7S7 mise à jour   Le ministre israélien des Affaires étrangères, l'ultranationaliste Avigdor Lieberman, a provoqué dès son entrée en fonction des remous en Israël et à l'étranger en adoptant des positions dures vis-à-vis des Palestiniens et des Syriens.

La police a par ailleurs annoncé qu'il avait été longuement interrogé jeudi pour des soupçons de corruption.

M. Lieberman est le chef du parti d'extrême-droite Israël Beiteinou, arrivé troisième lors des législatives de février provoquées par la démission du Premier ministre Ehud Olmert, lui-même mis en cause dans des affaires de corruption.

Jeudi, le nouveau chef de la diplomatie israélienne a exclu toute concession sur le plateau du Golan conquis sur la Syrie, après avoir rejeté, la veille à sa prise de fonction, le processus d'Annapolis qui a relancé fin 2007 les négociations de paix pour parvenir à un accord sur un Etat palestinien.

"Il n'y a pas de résolution du cabinet israélien concernant les négociations avec la Syrie et nous avons déjà dit que nous n'accepterions pas de retrait du Golan", a-t-il affirmé au quotidien Haaretz.

Damas veut récupérer la totalité du plateau conquis en 1967 et annexé en 1981 par l'Etat hébreu.

Sur le front palestinien, M. Lieberman a affirmé mercredi que son pays n'était "lié" que par la Feuille de route, un plan de paix élaboré par le Quartette (Etats-Unis, Union européenne, Russie, ONU) prévoyant à terme la création d'un Etat palestinien. Mais son application étape par étape s'est avérée extrêmement problématique depuis son lancement en 2003.

A la conférence d'Annapolis (Etats-Unis), M. Olmert et le président palestinien Mahmoud Abbas avaient décidé de négocier directement les questions-clés comme les frontières, le sort des colonies et de Jérusalem dans la prespective de la création d'un Etat palestinien.
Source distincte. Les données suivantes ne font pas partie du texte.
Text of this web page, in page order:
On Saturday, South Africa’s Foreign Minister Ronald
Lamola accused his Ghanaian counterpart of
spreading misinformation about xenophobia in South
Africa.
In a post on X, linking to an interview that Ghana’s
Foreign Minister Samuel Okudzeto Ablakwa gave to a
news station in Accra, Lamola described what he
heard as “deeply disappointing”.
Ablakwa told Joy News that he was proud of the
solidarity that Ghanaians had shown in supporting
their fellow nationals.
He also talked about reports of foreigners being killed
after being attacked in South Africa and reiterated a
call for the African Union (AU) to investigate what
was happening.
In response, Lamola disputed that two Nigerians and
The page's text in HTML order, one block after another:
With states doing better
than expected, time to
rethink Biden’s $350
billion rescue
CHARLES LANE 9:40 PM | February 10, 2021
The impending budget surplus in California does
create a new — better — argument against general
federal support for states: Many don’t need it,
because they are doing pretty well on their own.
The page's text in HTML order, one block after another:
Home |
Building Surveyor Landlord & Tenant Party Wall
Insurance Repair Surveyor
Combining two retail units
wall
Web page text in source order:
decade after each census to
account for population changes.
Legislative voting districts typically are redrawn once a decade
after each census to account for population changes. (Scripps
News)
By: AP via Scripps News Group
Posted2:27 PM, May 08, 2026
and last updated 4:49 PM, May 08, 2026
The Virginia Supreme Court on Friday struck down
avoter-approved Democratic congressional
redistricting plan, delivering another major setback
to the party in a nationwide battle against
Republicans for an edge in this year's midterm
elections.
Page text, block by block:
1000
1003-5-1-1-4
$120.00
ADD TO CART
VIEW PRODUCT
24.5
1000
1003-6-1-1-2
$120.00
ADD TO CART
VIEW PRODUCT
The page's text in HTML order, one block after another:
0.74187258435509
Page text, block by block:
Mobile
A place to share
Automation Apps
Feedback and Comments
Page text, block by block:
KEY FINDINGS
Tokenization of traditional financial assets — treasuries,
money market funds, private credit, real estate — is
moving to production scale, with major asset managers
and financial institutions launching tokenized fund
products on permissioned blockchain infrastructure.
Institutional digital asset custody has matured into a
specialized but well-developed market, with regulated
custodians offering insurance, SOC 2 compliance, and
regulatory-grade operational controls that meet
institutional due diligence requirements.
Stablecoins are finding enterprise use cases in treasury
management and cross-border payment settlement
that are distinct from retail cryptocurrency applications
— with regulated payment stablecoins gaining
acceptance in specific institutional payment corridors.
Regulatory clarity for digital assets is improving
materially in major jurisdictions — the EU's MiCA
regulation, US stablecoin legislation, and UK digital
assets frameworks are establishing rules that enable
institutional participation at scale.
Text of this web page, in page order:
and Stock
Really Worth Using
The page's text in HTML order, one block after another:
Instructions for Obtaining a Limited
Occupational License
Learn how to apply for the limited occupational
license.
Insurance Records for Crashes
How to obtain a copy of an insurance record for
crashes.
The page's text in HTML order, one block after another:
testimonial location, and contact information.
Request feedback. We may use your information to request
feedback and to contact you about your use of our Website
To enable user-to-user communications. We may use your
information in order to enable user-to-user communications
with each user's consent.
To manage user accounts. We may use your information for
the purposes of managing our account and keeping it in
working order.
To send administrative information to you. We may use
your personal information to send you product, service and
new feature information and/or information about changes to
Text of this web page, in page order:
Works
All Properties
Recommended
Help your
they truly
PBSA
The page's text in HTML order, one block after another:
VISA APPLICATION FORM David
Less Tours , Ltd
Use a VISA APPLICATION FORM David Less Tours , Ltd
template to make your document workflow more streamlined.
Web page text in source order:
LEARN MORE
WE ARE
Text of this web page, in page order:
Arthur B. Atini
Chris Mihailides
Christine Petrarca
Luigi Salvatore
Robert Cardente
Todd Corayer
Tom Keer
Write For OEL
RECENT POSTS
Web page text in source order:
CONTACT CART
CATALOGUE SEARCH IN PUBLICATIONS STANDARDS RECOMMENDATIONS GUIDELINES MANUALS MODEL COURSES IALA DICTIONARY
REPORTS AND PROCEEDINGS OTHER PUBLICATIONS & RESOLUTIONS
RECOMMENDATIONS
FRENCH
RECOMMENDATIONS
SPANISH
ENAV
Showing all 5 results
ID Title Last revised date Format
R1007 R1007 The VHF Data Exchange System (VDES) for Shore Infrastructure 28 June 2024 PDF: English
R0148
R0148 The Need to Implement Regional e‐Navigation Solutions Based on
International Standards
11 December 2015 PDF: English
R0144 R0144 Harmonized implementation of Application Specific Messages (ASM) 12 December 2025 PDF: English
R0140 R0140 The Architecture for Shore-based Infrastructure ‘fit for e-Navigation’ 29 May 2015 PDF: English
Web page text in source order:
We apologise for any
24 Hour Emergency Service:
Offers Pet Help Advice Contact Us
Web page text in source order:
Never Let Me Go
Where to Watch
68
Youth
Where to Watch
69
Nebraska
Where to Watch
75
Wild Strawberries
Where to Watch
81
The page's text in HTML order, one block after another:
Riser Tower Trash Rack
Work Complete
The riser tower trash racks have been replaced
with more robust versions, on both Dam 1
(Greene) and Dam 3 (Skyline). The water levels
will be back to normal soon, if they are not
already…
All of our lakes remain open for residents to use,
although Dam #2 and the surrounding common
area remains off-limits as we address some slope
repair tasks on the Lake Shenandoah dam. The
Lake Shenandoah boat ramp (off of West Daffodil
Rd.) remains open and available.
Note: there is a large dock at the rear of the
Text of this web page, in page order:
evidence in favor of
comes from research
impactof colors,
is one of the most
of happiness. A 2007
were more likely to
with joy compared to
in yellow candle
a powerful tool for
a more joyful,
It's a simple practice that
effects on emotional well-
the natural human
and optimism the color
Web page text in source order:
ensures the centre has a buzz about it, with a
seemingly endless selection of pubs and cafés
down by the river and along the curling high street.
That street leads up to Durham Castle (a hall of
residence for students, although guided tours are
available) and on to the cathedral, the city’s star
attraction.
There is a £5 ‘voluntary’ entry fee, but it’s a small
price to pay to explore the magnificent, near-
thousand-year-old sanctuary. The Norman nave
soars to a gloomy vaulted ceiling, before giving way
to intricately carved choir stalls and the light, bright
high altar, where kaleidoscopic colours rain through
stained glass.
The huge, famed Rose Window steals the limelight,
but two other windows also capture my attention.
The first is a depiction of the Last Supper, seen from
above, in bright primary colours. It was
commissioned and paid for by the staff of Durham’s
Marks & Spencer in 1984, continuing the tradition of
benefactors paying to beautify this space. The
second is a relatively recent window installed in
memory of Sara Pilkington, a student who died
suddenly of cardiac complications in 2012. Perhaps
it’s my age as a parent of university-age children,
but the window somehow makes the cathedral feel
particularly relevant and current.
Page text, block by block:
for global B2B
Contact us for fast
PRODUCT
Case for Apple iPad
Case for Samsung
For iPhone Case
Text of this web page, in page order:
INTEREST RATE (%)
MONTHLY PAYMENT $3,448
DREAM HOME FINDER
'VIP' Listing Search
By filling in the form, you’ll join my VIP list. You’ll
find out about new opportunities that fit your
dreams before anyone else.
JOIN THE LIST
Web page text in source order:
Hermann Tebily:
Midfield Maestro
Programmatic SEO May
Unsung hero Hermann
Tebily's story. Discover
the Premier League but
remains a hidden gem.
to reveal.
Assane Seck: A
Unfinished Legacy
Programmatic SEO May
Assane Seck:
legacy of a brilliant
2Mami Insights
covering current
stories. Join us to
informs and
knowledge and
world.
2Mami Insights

Washington a réagi aux propos de M. Lieberman en plaidant à nouveau en faveur d'une solution "à deux Etats".

M. Lieberman et la secrétaire d'Etat américaine Hillary Clinton ont convenu lors d'un entretien téléphonique de se rencontrer le "plus vite possible", a-t-on appris au bureau de M. Lieberman.

L'Egypte, liée par un traité de paix à Israël, a qualifié jeudi de "regrettables" les déclarations de M. Lieberman.

En Israël, l'ancienne ministre des Affaires étrangères Tzipi Livni, désormais chef de l'opposition, a de son côté pressé M. Netanyahu de désavouer son chef de la diplomatie.

Le député travailliste Ofer Pines-Paz, opposé au ralliement de son parti à la coalition gouvernementale, a estimé que M. Lieberman représentait "une menace stratégique pour Israël".

M. Lieberman a par ailleurs été entendu jeudi par des enquêteurs de la police des fraudes "pour des soupçons de corruption, de fraude, de blanchiment d'argent et d'abus de confiance", a précisé le porte-parole de la police Micky Rosenfeld.

Selon des médias, M. Lieberman aurait reçu de "très importantes sommes d'argent en provenance de l'étranger" pour financer ses campagnes électorales. Ces fonds auraient transité grâce à des sociétés fictives et différents comptes bancaire.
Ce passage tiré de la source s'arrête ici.